↓↓↓
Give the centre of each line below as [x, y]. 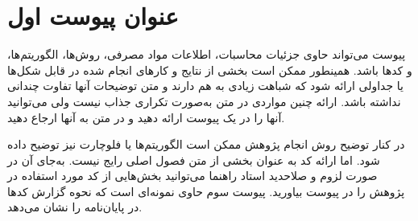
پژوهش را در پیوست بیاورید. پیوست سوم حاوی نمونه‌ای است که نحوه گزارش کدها [206, 191]
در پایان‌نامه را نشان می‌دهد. [75, 207]
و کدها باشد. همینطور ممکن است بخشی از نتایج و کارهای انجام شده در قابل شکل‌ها [210, 70]
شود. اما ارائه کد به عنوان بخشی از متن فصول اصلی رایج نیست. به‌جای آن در [194, 160]
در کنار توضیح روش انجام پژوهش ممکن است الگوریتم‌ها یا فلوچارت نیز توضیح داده [206, 144]
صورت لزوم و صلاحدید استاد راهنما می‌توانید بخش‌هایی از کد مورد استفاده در [192, 176]
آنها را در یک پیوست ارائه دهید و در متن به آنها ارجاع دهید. [146, 117]
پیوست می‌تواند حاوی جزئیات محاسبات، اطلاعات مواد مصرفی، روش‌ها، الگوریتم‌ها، [207, 54]
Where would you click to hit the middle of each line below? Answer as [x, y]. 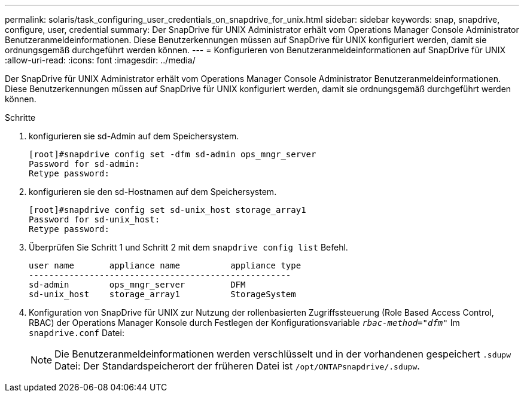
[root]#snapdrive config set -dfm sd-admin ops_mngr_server [173, 154]
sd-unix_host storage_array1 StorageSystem [162, 294]
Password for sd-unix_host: [95, 219]
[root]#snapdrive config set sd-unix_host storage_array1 [167, 210]
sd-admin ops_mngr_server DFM [137, 285]
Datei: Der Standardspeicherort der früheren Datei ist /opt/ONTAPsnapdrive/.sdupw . [237, 366]
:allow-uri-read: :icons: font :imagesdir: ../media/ [100, 60]
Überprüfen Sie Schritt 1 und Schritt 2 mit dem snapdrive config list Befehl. [188, 247]
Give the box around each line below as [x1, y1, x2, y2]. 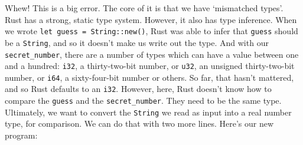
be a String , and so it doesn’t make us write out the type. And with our [5, 36, 269, 48]
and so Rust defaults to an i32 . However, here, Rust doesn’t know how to [5, 83, 272, 95]
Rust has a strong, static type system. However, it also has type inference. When [5, 13, 297, 25]
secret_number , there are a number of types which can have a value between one [5, 48, 299, 60]
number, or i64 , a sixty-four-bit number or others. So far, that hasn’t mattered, [5, 71, 294, 83]
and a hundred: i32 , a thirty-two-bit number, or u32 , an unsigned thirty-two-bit [5, 60, 295, 72]
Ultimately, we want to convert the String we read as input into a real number [5, 106, 292, 118]
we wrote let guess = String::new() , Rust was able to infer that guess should [5, 25, 298, 37]
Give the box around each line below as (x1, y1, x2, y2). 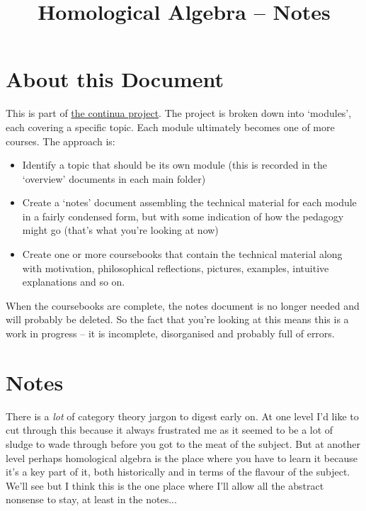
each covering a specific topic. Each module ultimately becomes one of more (6, 119, 335, 134)
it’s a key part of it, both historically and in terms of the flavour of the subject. (6, 464, 350, 479)
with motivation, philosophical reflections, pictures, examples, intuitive (22, 260, 329, 275)
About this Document (6, 64, 224, 94)
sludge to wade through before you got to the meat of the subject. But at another (6, 436, 360, 451)
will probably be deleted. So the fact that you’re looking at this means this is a (6, 312, 349, 327)
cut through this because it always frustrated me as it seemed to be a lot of (6, 422, 333, 437)
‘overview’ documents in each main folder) (22, 171, 206, 186)
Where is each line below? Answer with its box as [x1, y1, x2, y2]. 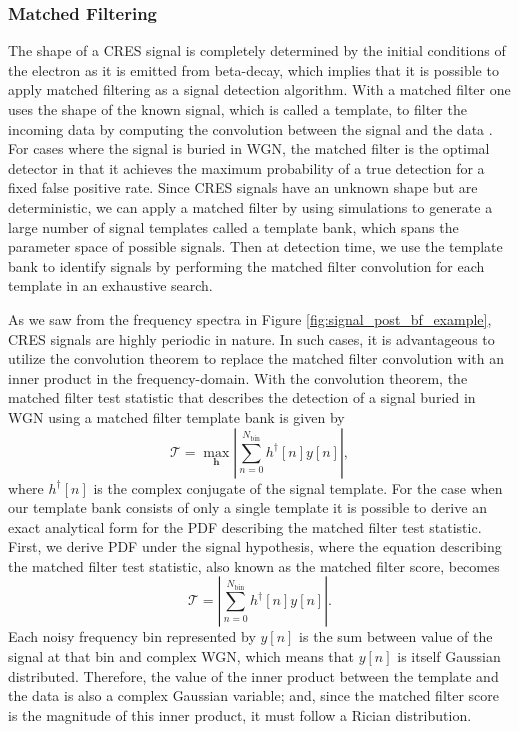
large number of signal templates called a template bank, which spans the [8, 216, 459, 237]
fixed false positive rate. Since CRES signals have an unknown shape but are [8, 177, 478, 198]
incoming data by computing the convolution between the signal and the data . [8, 118, 493, 139]
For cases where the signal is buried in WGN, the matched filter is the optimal [8, 138, 490, 159]
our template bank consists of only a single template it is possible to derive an [8, 497, 487, 518]
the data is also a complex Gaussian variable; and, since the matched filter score [8, 685, 500, 706]
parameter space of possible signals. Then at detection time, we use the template [8, 236, 503, 257]
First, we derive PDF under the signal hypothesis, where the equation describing [8, 536, 502, 557]
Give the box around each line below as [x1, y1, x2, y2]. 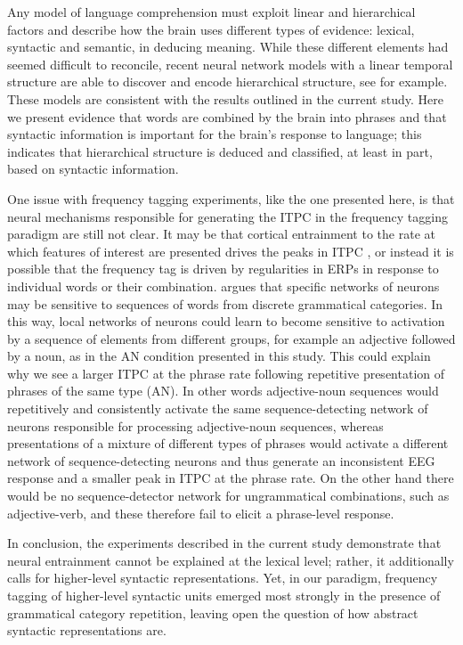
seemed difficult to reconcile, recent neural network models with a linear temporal [7, 54, 453, 73]
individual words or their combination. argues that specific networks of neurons [7, 276, 440, 295]
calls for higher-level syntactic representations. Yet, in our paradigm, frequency [7, 568, 438, 587]
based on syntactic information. [7, 159, 179, 178]
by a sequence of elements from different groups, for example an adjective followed [7, 329, 456, 347]
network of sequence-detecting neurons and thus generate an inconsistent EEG [7, 451, 435, 469]
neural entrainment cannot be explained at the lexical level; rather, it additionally [7, 551, 454, 569]
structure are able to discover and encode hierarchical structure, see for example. [7, 72, 448, 91]
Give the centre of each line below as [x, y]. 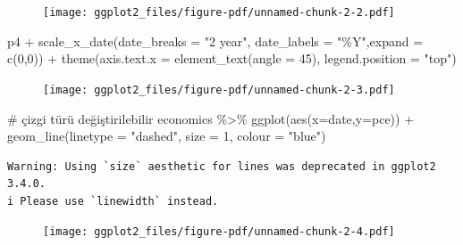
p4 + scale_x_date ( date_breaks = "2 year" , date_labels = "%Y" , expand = [215, 41]
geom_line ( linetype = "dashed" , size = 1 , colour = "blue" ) [167, 136]
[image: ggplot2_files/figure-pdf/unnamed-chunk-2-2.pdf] [219, 12]
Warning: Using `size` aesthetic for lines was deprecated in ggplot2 [222, 166]
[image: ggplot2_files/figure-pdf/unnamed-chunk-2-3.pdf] [219, 90]
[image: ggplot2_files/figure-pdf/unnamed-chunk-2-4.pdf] [219, 232]
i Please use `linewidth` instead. [113, 201]
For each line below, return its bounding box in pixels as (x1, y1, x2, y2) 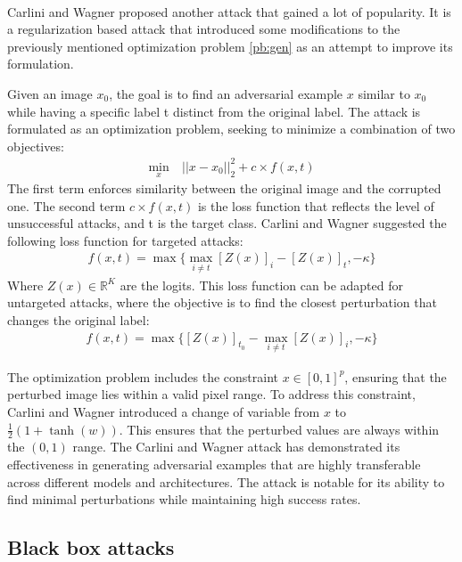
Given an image (7, 84, 93, 102)
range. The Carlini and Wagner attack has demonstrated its (72, 437, 400, 456)
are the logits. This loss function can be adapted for (120, 275, 403, 294)
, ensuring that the (344, 367, 447, 386)
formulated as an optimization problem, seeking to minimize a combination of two (7, 119, 456, 138)
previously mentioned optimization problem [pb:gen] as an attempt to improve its (7, 37, 453, 55)
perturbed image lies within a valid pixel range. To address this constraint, (7, 385, 416, 403)
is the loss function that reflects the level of (197, 196, 434, 215)
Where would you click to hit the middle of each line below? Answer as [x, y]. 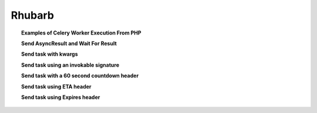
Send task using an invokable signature [70, 65]
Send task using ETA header [56, 86]
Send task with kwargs [50, 54]
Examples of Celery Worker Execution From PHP [81, 33]
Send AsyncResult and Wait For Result [69, 43]
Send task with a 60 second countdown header [80, 76]
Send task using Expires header [61, 97]
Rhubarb [32, 15]
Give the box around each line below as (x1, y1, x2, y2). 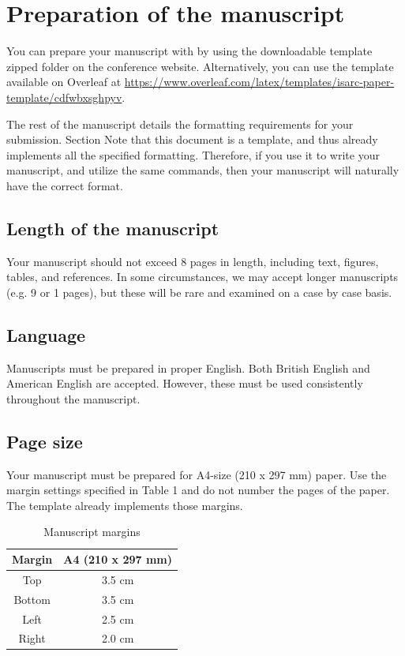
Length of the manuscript (6, 216, 219, 240)
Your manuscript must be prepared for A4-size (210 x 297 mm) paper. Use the (6, 466, 387, 482)
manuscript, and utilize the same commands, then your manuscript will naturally (6, 162, 399, 178)
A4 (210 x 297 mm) (63, 551, 173, 568)
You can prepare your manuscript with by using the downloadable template (6, 43, 373, 59)
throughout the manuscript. (6, 390, 141, 407)
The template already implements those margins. (6, 497, 243, 513)
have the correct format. (6, 177, 123, 193)
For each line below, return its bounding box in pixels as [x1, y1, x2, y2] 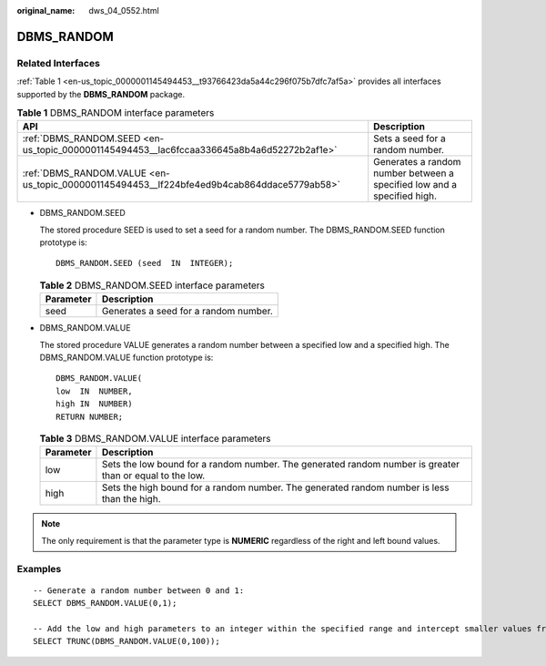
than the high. [101, 493, 161, 506]
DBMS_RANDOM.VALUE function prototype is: [39, 352, 214, 364]
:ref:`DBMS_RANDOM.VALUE [22, 167, 147, 179]
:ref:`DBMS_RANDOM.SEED [22, 132, 141, 145]
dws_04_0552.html [88, 5, 159, 15]
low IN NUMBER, [56, 385, 133, 396]
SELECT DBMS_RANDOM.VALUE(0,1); [33, 598, 177, 609]
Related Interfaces [16, 56, 100, 69]
↑↑↑
Task goal: What the answer must hold: all the data above, given again exactly, without pictures.

The answer:
Give the centre of each line below as [x, y]. 
پژوهش را در پیوست بیاورید. پیوست سوم حاوی نمونه‌ای است که نحوه گزارش کدها [206, 191]
در پایان‌نامه را نشان می‌دهد. [75, 207]
و کدها باشد. همینطور ممکن است بخشی از نتایج و کارهای انجام شده در قابل شکل‌ها [210, 70]
شود. اما ارائه کد به عنوان بخشی از متن فصول اصلی رایج نیست. به‌جای آن در [194, 160]
در کنار توضیح روش انجام پژوهش ممکن است الگوریتم‌ها یا فلوچارت نیز توضیح داده [206, 144]
صورت لزوم و صلاحدید استاد راهنما می‌توانید بخش‌هایی از کد مورد استفاده در [192, 176]
آنها را در یک پیوست ارائه دهید و در متن به آنها ارجاع دهید. [146, 117]
پیوست می‌تواند حاوی جزئیات محاسبات، اطلاعات مواد مصرفی، روش‌ها، الگوریتم‌ها، [207, 54]
Where would you click to hit the middle of each line below? Answer as [x, y]. 
[root]#snapdrive config set -dfm sd-admin ops_mngr_server [173, 154]
sd-unix_host storage_array1 StorageSystem [162, 294]
Password for sd-unix_host: [95, 219]
[root]#snapdrive config set sd-unix_host storage_array1 [167, 210]
sd-admin ops_mngr_server DFM [137, 285]
Datei: Der Standardspeicherort der früheren Datei ist /opt/ONTAPsnapdrive/.sdupw . [237, 366]
:allow-uri-read: :icons: font :imagesdir: ../media/ [100, 60]
Überprüfen Sie Schritt 1 und Schritt 2 mit dem snapdrive config list Befehl. [188, 247]
Give the box around each line below as [x1, y1, x2, y2]. 
be a String , and so it doesn’t make us write out the type. And with our [5, 36, 269, 48]
and so Rust defaults to an i32 . However, here, Rust doesn’t know how to [5, 83, 272, 95]
Rust has a strong, static type system. However, it also has type inference. When [5, 13, 297, 25]
secret_number , there are a number of types which can have a value between one [5, 48, 299, 60]
number, or i64 , a sixty-four-bit number or others. So far, that hasn’t mattered, [5, 71, 294, 83]
and a hundred: i32 , a thirty-two-bit number, or u32 , an unsigned thirty-two-bit [5, 60, 295, 72]
Ultimately, we want to convert the String we read as input into a real number [5, 106, 292, 118]
we wrote let guess = String::new() , Rust was able to infer that guess should [5, 25, 298, 37]
Give the box around each line below as (x1, y1, x2, y2). 
each covering a specific topic. Each module ultimately becomes one of more (6, 119, 335, 134)
it’s a key part of it, both historically and in terms of the flavour of the subject. (6, 464, 350, 479)
with motivation, philosophical reflections, pictures, examples, intuitive (22, 260, 329, 275)
About this Document (6, 64, 224, 94)
sludge to wade through before you got to the meat of the subject. But at another (6, 436, 360, 451)
will probably be deleted. So the fact that you’re looking at this means this is a (6, 312, 349, 327)
cut through this because it always frustrated me as it seemed to be a lot of (6, 422, 333, 437)
‘overview’ documents in each main folder) (22, 171, 206, 186)
Where is each line below? Answer with its box as [x1, y1, x2, y2]. 
large number of signal templates called a template bank, which spans the [8, 216, 459, 237]
fixed false positive rate. Since CRES signals have an unknown shape but are [8, 177, 478, 198]
incoming data by computing the convolution between the signal and the data . [8, 118, 493, 139]
For cases where the signal is buried in WGN, the matched filter is the optimal [8, 138, 490, 159]
our template bank consists of only a single template it is possible to derive an [8, 497, 487, 518]
the data is also a complex Gaussian variable; and, since the matched filter score [8, 685, 500, 706]
parameter space of possible signals. Then at detection time, we use the template [8, 236, 503, 257]
First, we derive PDF under the signal hypothesis, where the equation describing [8, 536, 502, 557]
Give the box around each line below as [x1, y1, x2, y2]. 
seemed difficult to reconcile, recent neural network models with a linear temporal [7, 54, 453, 73]
individual words or their combination. argues that specific networks of neurons [7, 276, 440, 295]
calls for higher-level syntactic representations. Yet, in our paradigm, frequency [7, 568, 438, 587]
based on syntactic information. [7, 159, 179, 178]
by a sequence of elements from different groups, for example an adjective followed [7, 329, 456, 347]
network of sequence-detecting neurons and thus generate an inconsistent EEG [7, 451, 435, 469]
neural entrainment cannot be explained at the lexical level; rather, it additionally [7, 551, 454, 569]
structure are able to discover and encode hierarchical structure, see for example. [7, 72, 448, 91]
Give the centre of each line below as [x, y]. 
p4 + scale_x_date ( date_breaks = "2 year" , date_labels = "%Y" , expand = [215, 41]
geom_line ( linetype = "dashed" , size = 1 , colour = "blue" ) [167, 136]
[image: ggplot2_files/figure-pdf/unnamed-chunk-2-2.pdf] [219, 12]
Warning: Using `size` aesthetic for lines was deprecated in ggplot2 [222, 166]
[image: ggplot2_files/figure-pdf/unnamed-chunk-2-3.pdf] [219, 90]
[image: ggplot2_files/figure-pdf/unnamed-chunk-2-4.pdf] [219, 232]
i Please use `linewidth` instead. [113, 201]
For each line below, return its bounding box in pixels as (x1, y1, x2, y2) 
Given an image (7, 84, 93, 102)
range. The Carlini and Wagner attack has demonstrated its (72, 437, 400, 456)
are the logits. This loss function can be adapted for (120, 275, 403, 294)
, ensuring that the (344, 367, 447, 386)
formulated as an optimization problem, seeking to minimize a combination of two (7, 119, 456, 138)
previously mentioned optimization problem [pb:gen] as an attempt to improve its (7, 37, 453, 55)
perturbed image lies within a valid pixel range. To address this constraint, (7, 385, 416, 403)
is the loss function that reflects the level of (197, 196, 434, 215)
Where would you click to hit the middle of each line below? Answer as [x, y]. 
Send task using an invokable signature [70, 65]
Send task using ETA header [56, 86]
Send task with kwargs [50, 54]
Examples of Celery Worker Execution From PHP [81, 33]
Send AsyncResult and Wait For Result [69, 43]
Send task with a 60 second countdown header [80, 76]
Send task using Expires header [61, 97]
Rhubarb [32, 15]
Give the box around each line below as (x1, y1, x2, y2). 
Length of the manuscript (6, 216, 219, 240)
Your manuscript must be prepared for A4-size (210 x 297 mm) paper. Use the (6, 466, 387, 482)
manuscript, and utilize the same commands, then your manuscript will naturally (6, 162, 399, 178)
A4 (210 x 297 mm) (63, 551, 173, 568)
You can prepare your manuscript with by using the downloadable template (6, 43, 373, 59)
throughout the manuscript. (6, 390, 141, 407)
The template already implements those margins. (6, 497, 243, 513)
have the correct format. (6, 177, 123, 193)
For each line below, return its bounding box in pixels as [x1, y1, x2, y2] 
than the high. [101, 493, 161, 506]
DBMS_RANDOM.VALUE function prototype is: [39, 352, 214, 364]
:ref:`DBMS_RANDOM.VALUE [22, 167, 147, 179]
:ref:`DBMS_RANDOM.SEED [22, 132, 141, 145]
dws_04_0552.html [88, 5, 159, 15]
low IN NUMBER, [56, 385, 133, 396]
SELECT DBMS_RANDOM.VALUE(0,1); [33, 598, 177, 609]
Related Interfaces [16, 56, 100, 69]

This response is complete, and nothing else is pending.